**How to complete this task**.
Among the lines below, count those with the word "Triops". Answer with the number only.

**Input records**.
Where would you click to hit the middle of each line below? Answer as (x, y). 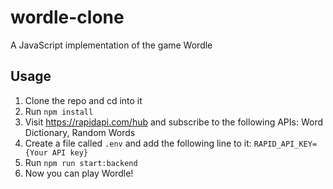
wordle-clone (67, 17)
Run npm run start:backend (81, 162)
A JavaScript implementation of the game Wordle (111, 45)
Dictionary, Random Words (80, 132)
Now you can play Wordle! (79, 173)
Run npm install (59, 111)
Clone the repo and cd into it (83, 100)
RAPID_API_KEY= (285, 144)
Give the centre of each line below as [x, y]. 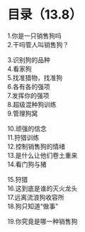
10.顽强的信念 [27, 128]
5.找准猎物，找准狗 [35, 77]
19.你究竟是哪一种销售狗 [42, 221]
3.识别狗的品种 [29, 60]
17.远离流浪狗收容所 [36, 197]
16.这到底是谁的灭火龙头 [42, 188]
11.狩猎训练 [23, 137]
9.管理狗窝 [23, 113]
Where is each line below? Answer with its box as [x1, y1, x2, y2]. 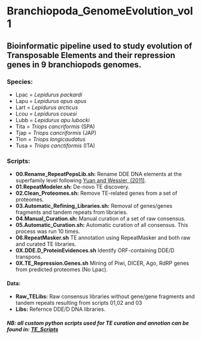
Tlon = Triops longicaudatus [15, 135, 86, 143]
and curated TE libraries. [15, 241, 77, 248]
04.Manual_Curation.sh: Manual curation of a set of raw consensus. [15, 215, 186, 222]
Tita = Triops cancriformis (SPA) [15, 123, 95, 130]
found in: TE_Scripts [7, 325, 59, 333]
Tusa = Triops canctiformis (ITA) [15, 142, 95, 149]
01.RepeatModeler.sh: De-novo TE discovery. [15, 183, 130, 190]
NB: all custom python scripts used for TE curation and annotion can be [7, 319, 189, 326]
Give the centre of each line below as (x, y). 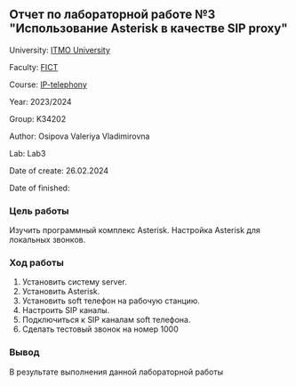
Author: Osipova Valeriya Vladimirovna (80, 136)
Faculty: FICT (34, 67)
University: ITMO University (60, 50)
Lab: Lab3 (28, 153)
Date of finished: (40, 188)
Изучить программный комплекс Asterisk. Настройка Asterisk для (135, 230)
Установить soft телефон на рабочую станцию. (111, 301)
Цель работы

--

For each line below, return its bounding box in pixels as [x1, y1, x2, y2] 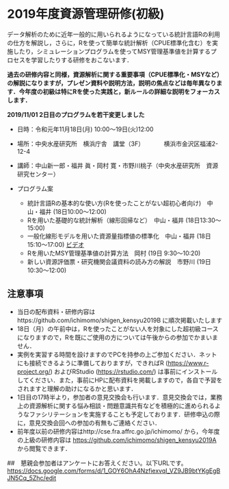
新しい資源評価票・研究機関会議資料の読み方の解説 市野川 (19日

**Reply to the task**.
3